17. The method of claim 1, wherein the macrophage targeting construct is a mannosylated dextran construct comprising Tc99m-tilmanocept, and wherein the quantity of Tc99m-tilmanocept administered is between about 50 μg and about 400m.

18. The method of claim 1, wherein the subject is initiating a new RA therapy.

19. The method of claim 18, wherein the method is performed prior to the subject initiating a new RA therapy.

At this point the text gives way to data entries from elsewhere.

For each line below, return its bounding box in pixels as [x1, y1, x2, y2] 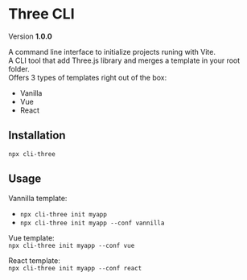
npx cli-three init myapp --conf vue [8, 241, 135, 249]
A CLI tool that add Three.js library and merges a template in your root [8, 56, 241, 65]
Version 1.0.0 [8, 31, 52, 41]
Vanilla [19, 88, 43, 97]
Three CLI [8, 5, 75, 23]
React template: [8, 255, 60, 266]
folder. [8, 64, 30, 73]
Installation [8, 129, 66, 142]
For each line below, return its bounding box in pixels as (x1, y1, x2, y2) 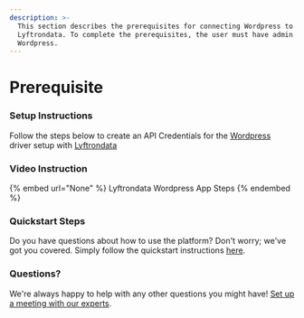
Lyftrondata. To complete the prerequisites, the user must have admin (17, 30, 294, 39)
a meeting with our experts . (9, 297, 112, 308)
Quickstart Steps (9, 214, 86, 227)
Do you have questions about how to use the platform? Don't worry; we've (9, 236, 287, 247)
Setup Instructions (9, 109, 93, 122)
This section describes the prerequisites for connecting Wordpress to (17, 22, 294, 31)
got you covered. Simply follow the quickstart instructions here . (9, 245, 246, 256)
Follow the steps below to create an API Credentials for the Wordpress (9, 130, 271, 141)
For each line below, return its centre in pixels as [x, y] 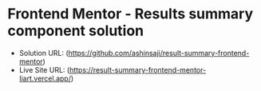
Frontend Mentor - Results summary [130, 14]
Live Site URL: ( [44, 69]
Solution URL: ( [43, 53]
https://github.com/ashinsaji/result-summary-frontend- [159, 53]
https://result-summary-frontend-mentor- [138, 69]
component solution [76, 31]
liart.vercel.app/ [45, 78]
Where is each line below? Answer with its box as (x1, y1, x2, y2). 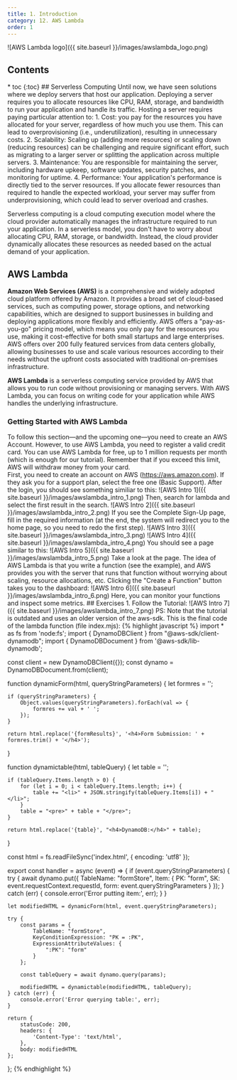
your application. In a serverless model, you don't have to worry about (7, 225, 213, 233)
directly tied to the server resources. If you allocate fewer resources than (7, 181, 221, 189)
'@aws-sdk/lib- (155, 637, 200, 646)
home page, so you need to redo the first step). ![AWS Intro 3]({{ (7, 523, 196, 532)
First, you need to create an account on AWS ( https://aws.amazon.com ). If (7, 471, 225, 479)
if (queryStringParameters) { (7, 693, 97, 700)
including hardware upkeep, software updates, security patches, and (7, 166, 209, 174)
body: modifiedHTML (20, 1046, 78, 1053)
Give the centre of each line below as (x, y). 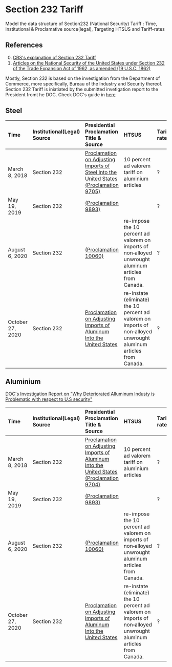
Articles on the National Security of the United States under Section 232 (89, 63)
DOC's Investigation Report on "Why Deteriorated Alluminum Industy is (80, 394)
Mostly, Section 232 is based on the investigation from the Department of (83, 78)
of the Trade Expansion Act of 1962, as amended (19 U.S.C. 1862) (82, 68)
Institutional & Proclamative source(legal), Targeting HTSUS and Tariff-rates (85, 29)
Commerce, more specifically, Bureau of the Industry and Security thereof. (84, 83)
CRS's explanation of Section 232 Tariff (54, 57)
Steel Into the (101, 172)
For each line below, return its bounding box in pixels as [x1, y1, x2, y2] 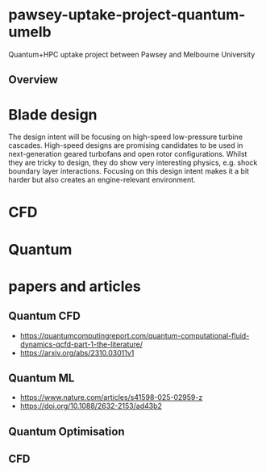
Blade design [8, 105, 98, 124]
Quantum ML [8, 372, 75, 385]
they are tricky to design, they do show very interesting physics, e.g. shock [8, 158, 258, 167]
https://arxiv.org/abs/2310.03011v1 [19, 347, 135, 357]
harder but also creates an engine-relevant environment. [8, 175, 196, 185]
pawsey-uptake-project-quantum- [8, 6, 246, 24]
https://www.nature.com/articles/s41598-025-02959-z [19, 393, 203, 402]
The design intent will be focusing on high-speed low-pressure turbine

20. A method of predicting a subject's likelihood of response to a new RA therapy comprising:

a. administering to the subject a composition comprising a macrophage targeting construct and an imaging moiety conjugated thereto;

b. acquiring planar images of a plurality of joints of the subject;

c. determining at least one TUVGlobal value for the subject from the planar images;

d. obtaining one or more covariates comprising: i) a serological covariate obtained from a serum sample from the subject and quantifying the level of one or more RA markers in the serum; and/or (ii) a clinical covariate obtained from results of one or more clinical assessment tests;

e. applying statistical modeling to the at least one TUVGlobal and the one or more covariates to determine the likelihood of treatment response to a new anti-TNF (aTNF) therapy.